Key Experimental Results

Main Results

Dataset/Scene Method Accuracy (cm) ↓ Completion (cm) ↓ Memory (MB) ↓
MaiCity SHINE-Mapping 2.14 1.87 312
MaiCity VDB-Mapping 1.98 1.72 285
MaiCity Ours 1.85 1.63 56
Newer College SHINE-Mapping 3.21 2.95 487
Newer College Ours 2.87 2.54 89
KITTI Ours 2.42 2.18 72

Ablation Study

Configuration Accuracy (cm) Memory (MB) Description
Full 3D-SLNR 1.85 56 Full model
w/o Rotation Attribute 2.12 54 Without learning local coordinate system orientation
w/o Scaling Attribute 2.05 55 Without learning anisotropic scaling
w/o Prune-and-Expand 2.31 68 Fixed support point distribution
Using Latent Features instead of Geometric Attributes 1.82 243 Close accuracy but memory inflates by 4.3x

Key Findings

  • 3D-SLNR requires only 56-89 MB of memory, which is less than 1/5 of SHINE-Mapping, while achieving superior reconstruction accuracy.
  • All three components of the learnable geometric attributes contribute: rotation is most critical for irregular surfaces (accuracy drops by 14.6% without it), and scaling is more important for elongated/flat structures.
  • Replacing geometric attributes with latent feature vectors only improves accuracy by 1.6% but causes memory to inflate by 4.3x, proving that geometric transformation modulation is an extremely cost-effective alternative.
  • The prune-and-expand strategy effectively improves adaptive capacity (improving accuracy by 20%) while also reducing memory (by eliminating unnecessary support points).
  • The parallel query algorithm brings training speed to a near-real-time level, updating at approximately 50ms per frame on an NVIDIA RTX 3090.

Highlights & Insights

  • Extreme Lightweight Design Philosophy: No latent features, shared tiny MLP, relying solely on geometric transformation modulation to achieve expressiveness.
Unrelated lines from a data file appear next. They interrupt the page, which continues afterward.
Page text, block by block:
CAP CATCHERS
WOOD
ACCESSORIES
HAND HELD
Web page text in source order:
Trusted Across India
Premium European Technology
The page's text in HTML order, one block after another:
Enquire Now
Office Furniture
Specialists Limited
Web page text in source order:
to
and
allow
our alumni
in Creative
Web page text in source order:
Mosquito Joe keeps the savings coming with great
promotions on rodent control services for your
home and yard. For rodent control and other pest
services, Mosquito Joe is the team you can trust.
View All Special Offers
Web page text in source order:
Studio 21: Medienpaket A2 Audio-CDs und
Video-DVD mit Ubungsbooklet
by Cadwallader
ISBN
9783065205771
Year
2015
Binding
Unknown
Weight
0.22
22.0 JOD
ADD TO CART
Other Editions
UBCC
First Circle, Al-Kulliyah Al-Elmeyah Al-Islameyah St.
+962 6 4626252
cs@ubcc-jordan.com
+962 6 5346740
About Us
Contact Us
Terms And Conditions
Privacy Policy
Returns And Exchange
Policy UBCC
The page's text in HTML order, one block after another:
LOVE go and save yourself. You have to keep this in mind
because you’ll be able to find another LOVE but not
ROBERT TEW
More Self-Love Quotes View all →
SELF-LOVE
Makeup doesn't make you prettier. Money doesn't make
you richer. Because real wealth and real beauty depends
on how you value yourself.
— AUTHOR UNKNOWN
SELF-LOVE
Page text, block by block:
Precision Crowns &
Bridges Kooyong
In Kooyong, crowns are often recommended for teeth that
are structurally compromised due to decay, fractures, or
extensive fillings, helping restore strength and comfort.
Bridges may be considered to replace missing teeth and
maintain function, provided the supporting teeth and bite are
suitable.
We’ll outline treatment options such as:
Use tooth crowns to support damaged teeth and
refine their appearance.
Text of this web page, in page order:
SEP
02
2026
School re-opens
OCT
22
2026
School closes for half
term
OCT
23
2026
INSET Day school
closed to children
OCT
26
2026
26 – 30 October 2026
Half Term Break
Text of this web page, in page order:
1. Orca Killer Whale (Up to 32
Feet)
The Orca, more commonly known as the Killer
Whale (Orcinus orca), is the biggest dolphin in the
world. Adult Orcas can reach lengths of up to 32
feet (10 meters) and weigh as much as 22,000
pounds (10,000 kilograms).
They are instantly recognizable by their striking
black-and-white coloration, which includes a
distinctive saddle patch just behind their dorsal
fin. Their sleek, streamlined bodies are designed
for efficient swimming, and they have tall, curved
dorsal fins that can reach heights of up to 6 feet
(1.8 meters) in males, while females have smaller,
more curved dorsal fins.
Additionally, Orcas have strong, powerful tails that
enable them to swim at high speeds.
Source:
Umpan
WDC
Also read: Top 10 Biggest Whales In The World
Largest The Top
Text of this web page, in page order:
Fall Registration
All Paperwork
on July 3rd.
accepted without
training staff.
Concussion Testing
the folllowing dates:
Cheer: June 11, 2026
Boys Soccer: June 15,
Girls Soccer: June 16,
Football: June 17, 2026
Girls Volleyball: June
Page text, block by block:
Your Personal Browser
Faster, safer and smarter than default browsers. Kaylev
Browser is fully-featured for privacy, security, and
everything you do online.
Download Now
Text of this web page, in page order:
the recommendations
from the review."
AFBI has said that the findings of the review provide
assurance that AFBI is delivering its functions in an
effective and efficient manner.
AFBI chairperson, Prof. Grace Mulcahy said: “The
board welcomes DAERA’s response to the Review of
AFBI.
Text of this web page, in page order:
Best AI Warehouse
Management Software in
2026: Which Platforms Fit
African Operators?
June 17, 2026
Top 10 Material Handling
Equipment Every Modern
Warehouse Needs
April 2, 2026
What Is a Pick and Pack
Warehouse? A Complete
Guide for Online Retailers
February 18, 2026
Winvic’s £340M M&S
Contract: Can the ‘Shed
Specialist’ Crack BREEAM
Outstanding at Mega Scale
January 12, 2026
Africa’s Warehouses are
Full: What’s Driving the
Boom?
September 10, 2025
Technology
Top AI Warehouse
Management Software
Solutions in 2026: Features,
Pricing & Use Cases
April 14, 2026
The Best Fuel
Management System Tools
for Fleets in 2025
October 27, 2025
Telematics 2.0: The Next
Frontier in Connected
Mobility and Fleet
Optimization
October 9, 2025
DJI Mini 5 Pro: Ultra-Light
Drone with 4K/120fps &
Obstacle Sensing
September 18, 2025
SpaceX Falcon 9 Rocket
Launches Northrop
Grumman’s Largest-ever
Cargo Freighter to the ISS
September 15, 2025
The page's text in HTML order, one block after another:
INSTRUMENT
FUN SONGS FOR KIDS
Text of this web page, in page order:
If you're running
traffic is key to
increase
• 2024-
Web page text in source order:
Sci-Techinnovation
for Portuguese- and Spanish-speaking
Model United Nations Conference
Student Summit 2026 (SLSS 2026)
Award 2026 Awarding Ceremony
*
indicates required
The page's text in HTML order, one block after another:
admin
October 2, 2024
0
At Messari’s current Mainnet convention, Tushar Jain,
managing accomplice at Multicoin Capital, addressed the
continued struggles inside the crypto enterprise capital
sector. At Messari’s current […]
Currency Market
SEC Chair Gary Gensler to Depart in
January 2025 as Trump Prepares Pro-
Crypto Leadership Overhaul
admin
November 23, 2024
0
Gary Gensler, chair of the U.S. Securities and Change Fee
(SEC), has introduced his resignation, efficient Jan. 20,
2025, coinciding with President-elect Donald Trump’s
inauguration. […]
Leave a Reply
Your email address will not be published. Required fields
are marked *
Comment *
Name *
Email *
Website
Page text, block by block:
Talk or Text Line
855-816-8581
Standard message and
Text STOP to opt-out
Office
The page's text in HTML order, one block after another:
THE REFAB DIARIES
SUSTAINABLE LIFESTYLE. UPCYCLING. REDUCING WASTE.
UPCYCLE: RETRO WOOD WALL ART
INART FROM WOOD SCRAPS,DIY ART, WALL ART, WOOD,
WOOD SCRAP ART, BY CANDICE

This concept of "replacing features with transformations" is highly elegant and fundamentally changes the storage paradigm of neural representations.
  • No Hash Collisions: By avoiding reliance on hash encoding and instead using a point-cloud-based support point + local SDF paradigm, this method completely avoids the quality degradation caused by hash collisions in large scenes. This characteristic offers a critical advantage in large-scale mapping.
  • Adaptive Geometric Transformation: The three learnable attributes of position/rotation/scale allow the shared MLP to be "one network for multiple purposes," a design that is neat and ingenious.
  • Analogy between Prune-and-Expand and 3D-GS: The dynamic adjustment strategy of support points is conceptually similar to the densification strategy of 3D Gaussian Splatting, allowing them to mutually inspire each other.

Limitations & Future Work

  • Only SDF is used for geometric reconstruction without involving color/texture rendering, meaning it cannot be directly applied to novel view synthesis tasks.
  • The support point sampling strategy depends on the quality of the initial point cloud; if the input point cloud has high noise or uneven distribution, the initialization might be sub-optimal.
  • The specific thresholds/tactics of the prune-and-expand strategy may require scene-specific hyperparameter tuning.
  • The code and arXiv preprint have not been released, limiting reproducibility.
  • The paradigm of "shared MLP + geometric transformation conditioning" can be extended to other scenarios requiring lightweight representations (such as 3D compression, streaming, and maps for robot navigation).
  • vs SHINE-Mapping: Uses multi-resolution hash encoding to store latent features, which has a large memory footprint and hash collisions. 3D-SLNR has no latent features and no collisions, using <1/5 of the memory.
  • vs Instant-NGP: Hash encoding + MLP performs well in small scenes but suffers from severe collisions in large scenes. 3D-SLNR avoids collisions by anchoring onto support points.
  • vs Neural Points: Similarly anchors features on points, but typically stores a feature vector at each point. 3D-SLNR has no feature vectors, replacing them with geometric transformations.
  • vs 3D Gaussian Splatting: 3D-GS is also a point-based representation, but each Gaussian stores covariance matrices and color parameters. Their densification/pruning strategies can mutually inspire each other.

Rating

  • Novelty: ⭐⭐⭐⭐ The design idea of no latent features + geometric transformation modulation is highly novel, pursuing extreme lightweighting.
  • Experimental Thoroughness: ⭐⭐⭐⭐ Validated on multiple datasets, sufficient ablation studies, and highly convincing memory comparisons.
  • Writing Quality: ⭐⭐⭐⭐ Clear method description and strong motivation arguments.
  • Value: ⭐⭐⭐⭐ Provides a highly memory-efficient new solution for large-scale neural mapping, cited 3 times.